Stored data entries
BEGIN

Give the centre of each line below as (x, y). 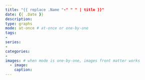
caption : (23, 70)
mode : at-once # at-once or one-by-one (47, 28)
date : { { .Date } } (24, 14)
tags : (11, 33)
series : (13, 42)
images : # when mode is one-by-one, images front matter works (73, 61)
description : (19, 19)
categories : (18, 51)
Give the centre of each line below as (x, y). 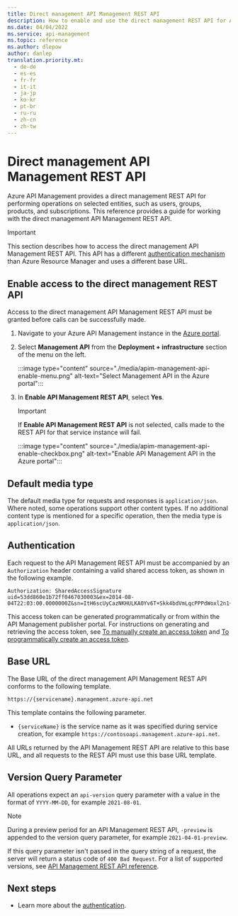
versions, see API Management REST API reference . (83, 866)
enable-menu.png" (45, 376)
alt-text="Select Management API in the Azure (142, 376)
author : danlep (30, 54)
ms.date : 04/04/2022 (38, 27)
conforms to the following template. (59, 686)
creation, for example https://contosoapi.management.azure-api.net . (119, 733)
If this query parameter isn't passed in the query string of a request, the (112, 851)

END
BEGIN

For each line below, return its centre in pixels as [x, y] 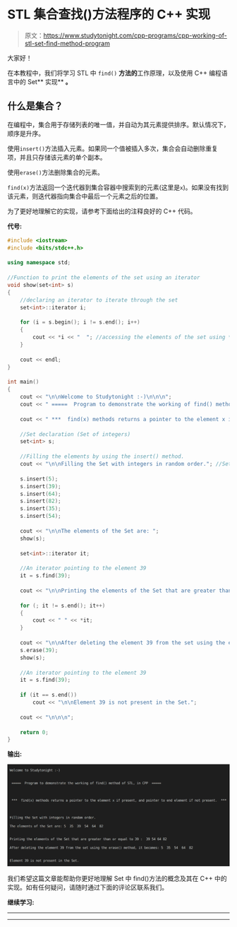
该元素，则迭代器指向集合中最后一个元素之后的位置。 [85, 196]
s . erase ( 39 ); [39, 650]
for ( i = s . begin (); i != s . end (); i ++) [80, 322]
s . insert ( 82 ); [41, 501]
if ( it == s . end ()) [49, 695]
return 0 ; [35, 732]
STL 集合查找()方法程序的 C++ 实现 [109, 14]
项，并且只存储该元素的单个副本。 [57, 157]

END

**THE TASK**
From the entries above, copy out every line where the string "mode" appears.

**TASK RESULT**
mode : at-once # at-once or one-by-one (47, 28)
images : # when mode is one-by-one, images front matter works (73, 61)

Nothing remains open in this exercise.